從來不敢接近?柳真雅上下打量了男子一番,最後試探問道:“你是皇子?”鬼不敢接近的人只有那麽幾類,一為修道之人,此乃鬼怪天敵;一為受上天庇護之人,如皇帝。此人身上沒有修道者的氣息,那麽就該是受上天庇護之人,而當今皇上五十多歲,這一位看來就是下一任的帝王了。

“你如何知道?”男子沒有否認,接著又問了一句,“這與鬼不能接近我有關?”

“皇族血脈有龍氣保護,屬陰的鬼當然不敢接近。”

柳真雅給出了一個似是而非的答案,男子卻仍不能解惑,“我的皇兄們還有幾個皇弟,他們身後有很多鬼,只有我身後沒有。”

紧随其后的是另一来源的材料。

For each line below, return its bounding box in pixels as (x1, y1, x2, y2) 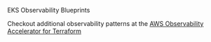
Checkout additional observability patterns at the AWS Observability (7, 20, 204, 27)
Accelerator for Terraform (7, 27, 82, 35)
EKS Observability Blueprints (7, 6, 90, 14)
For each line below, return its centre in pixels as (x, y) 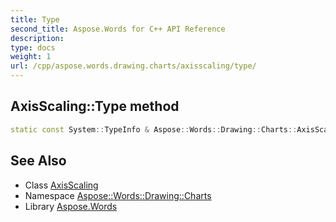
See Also (38, 161)
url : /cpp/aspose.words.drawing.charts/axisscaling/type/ (133, 66)
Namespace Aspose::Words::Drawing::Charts (118, 195)
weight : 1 (31, 57)
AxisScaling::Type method (95, 106)
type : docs (33, 47)
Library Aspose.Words (71, 206)
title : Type (35, 19)
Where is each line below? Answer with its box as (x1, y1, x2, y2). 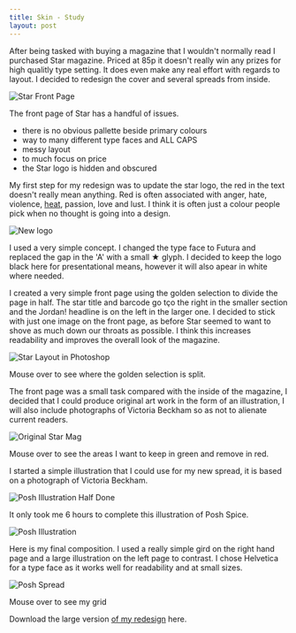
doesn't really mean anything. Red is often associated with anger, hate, (9, 189, 268, 200)
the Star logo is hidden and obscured (21, 163, 157, 173)
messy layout (21, 143, 71, 155)
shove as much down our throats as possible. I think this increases (9, 324, 252, 336)
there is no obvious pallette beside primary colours (21, 125, 208, 135)
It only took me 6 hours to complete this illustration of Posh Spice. (9, 509, 249, 520)
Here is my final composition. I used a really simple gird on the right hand (9, 543, 276, 553)
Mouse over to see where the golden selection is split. (9, 369, 206, 379)
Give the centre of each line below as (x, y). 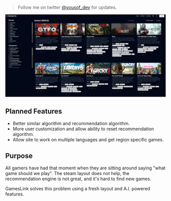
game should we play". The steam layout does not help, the (67, 173)
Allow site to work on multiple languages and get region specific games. (88, 140)
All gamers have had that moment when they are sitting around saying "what (85, 168)
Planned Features (34, 111)
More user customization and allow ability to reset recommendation (83, 129)
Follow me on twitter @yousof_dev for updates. (67, 7)
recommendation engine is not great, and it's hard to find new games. (78, 179)
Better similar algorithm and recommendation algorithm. (71, 124)
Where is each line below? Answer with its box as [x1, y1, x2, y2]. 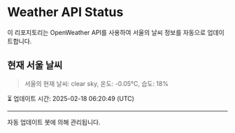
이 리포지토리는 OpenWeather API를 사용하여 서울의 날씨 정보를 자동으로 [7, 28, 206, 36]
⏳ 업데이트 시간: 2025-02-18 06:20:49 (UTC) [7, 94, 135, 102]
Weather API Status [7, 4, 124, 20]
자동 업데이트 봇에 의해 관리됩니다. [7, 118, 101, 126]
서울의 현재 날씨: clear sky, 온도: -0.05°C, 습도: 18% [24, 79, 169, 87]
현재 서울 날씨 [7, 59, 63, 71]

男子的表情很平淡,不知為什麽,柳真雅卻從中看出了深深的疑惑以及誠心的求助,皺了皺眉,最後還是忍不住提示道:“你在當今聖上的身後看見過鬼嗎?”

男子思慮片刻,隨後瞳孔一陣緊縮,“你是說我——”

“我什麽都沒說。”柳真雅連連搖手打斷他的話,“好了,我跟皇子殿下您去皇宮收鬼,但是您要保證我不會惹上什麽麻煩,平安出宮。”

“我保證。”男子允諾。“我是七皇子顏沃秋,你可以直接稱呼我的名字——”想到皇子的名諱一般人不敢直呼,他又改了口,“或者叫我七皇子也行。”

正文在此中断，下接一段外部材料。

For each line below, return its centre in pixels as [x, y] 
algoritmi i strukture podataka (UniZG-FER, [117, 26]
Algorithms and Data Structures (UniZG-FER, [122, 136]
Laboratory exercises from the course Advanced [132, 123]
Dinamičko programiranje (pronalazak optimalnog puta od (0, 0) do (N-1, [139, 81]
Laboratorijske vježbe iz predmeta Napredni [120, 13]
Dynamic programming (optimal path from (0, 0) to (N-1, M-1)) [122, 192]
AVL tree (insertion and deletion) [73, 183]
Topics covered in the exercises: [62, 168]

顏沃秋說完一陣暗自疑惑,他一向對人抱有強烈的戒備心,可是自從聽了她吹的那首《姑蘇行》,就覺得對她異常熟悉,怎麽也防備不起來,現在居然向她說了對父皇、母後也沒說過的秘密。還有剛才說他是父皇繼承者的暗示,如果是其他人對他這麽說,他才不管她能不能收鬼,他鐵定第一時間送她去與鬼作伴。

“民女叫柳真雅,七皇子殿下怎麽稱呼民女都可以。”反正不管人家皇子殿下怎麽稱呼,她都沒那個膽子拒絕。柳真雅暗暗嘀咕著,人家已經表明了身份,她要不要補上見禮呢?平民遇上皇族,怎麽都該下跪請安吧?

“柳真雅,柳真雅……”顏沃秋念叨著柳真雅的名字,心神一陣恍惚,然後就感覺心口一陣陣發疼,疼得快要喘不過氣,“柳真雅……柳柳……”

見顏沃秋雙手按著胸口,臉色蒼白,柳真雅連忙扶住他,“七皇子殿下,您怎麽了,胸口痛嗎?”

“柳……柳,我……”頭一歪,顏沃秋昏倒在柳真雅懷裏。

柳真雅呆楞著扶住昏迷的顏沃秋,整個人倉皇無助,她沒聽錯吧?七皇子殿下好像叫她“柳柳”?從上輩子到這輩子,只有一個人會叫她柳柳。

“爾言……”柳真雅不自覺的淚流滿面。